Second, the FAA argues that even if there were a private right of action under § 4655, the FAC does not allege sufficient facts to state a claim. The FAA contends that the supposedly "factual allegations" in the FAC are better described as conclusions than as facts, noting that PSPOA concedes that its counsel received two documents in November 2013 from FAA counsel, but then asserts that the "assurances" in the documents are simply "boilerplate" and claims that "satisfactory assurances" must include more than "boilerplate."
In opposition, PSPOA argues that under Lathan v. Volpe, 455 F.3d 1111, 1125 (9th Cir. 1971), overruled on other grounds, Lathan v. Brinegar, 506 F.2d 677, 691 (9th Cir. 1974), the URA does provide a private right of action. PSPOA also cites Whitman v. State Highway Commission of Missouri, 400 F.Supp. 1050, 1058-59 (W.D. Mo. 1975), and La Raza Unida v. Volpe, 337 F.Supp. 221 (N.D. Cal. 1971) in support of its argument. In addition, PSPOA argues that the court has "primary jurisdiction" under the Administrative Procedures Act, 5 U.S.C. §§ 702 and 704.
PSPOA contends that the language of § 4655 clearly indicates an intent to protect the private property rights of owners being acquired - that the express language of the statute creates a private right of action by property owners that the "acquiring agency" (here, the Authority) will be required to comply with § 4651, and "will be paid or reimbursed" pursuant to § 4652 and § 4653. PSPOA argues that these are explicitly personal rights of the owners whose property is being condemned.
With regard to the motion to dismiss for failure to state a claim, PSPOA responds that the documents provided by the FAA simply provide "written assurance" that the Authority will comply with federal acquisition rules, but that "written assurance" is not the same as "satisfactory assurance." Moreover, PSPOA argues, the facts alleged in the FAC relate to the Authority's "project" to acquire Pacific Shores Subdivision roads and lands long after the plans submitted in the FAA-offered documents, which it asserts is "a different project" that was "never provided proper environmental study" and "never even noticed to the owners of Pacific Shores until long after the airport runway plans were submitted" by the Authority to the FAA.
In its reply, the FAA makes two main arguments - that the URA does not provide a private right of action under § 4655; and that the FAA is satisfied with the assurances it received from the Authority.

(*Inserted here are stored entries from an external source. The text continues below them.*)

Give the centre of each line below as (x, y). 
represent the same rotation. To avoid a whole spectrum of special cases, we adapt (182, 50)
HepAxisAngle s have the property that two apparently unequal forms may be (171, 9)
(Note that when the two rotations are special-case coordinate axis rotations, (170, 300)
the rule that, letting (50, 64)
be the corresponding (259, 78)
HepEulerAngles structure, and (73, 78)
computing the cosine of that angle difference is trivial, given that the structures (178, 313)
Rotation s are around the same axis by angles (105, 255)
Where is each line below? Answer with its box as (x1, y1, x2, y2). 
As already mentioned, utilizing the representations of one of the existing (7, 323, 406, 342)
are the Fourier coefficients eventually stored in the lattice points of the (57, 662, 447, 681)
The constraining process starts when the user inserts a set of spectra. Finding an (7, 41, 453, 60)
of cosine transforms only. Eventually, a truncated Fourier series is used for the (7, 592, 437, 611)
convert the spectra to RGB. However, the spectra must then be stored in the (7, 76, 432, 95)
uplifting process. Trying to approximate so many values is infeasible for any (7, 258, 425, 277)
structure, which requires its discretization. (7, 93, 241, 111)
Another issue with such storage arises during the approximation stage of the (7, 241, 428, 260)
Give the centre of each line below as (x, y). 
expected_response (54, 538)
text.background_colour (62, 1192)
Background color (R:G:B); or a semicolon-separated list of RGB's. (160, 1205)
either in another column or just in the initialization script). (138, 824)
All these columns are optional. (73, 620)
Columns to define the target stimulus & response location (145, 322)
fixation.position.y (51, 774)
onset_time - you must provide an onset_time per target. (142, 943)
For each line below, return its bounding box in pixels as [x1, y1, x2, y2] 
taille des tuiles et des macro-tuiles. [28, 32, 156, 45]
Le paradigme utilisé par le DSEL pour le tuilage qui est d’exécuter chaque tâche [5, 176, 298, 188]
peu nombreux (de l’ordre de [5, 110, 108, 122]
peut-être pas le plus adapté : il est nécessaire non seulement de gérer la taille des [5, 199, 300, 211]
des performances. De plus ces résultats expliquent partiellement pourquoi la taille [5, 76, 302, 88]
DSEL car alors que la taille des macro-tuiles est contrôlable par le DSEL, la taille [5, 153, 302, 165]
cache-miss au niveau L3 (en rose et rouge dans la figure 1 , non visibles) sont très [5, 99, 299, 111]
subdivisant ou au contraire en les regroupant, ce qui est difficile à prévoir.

First, with regard to whether there is private right of action under § 4655, the FAA asserts that the Ninth Circuit's decision in Volpe is not determinative, as it did not involve § 4655; that Whitman is not applicable, as it held that the documents provided by the state agency provided sufficient assurances, and that in any event, the court had jurisdiction under the APA to review the federal agency determinations; that none of the other cases cited by PSPOA establishes a private right of action under § 4655; and finally, that under recent Supreme Court jurisprudence (in particular, Gonzaga and Sandoval), courts must determine whether the statute in question displays a clear congressional intent to create not just a private right but also a private remedy.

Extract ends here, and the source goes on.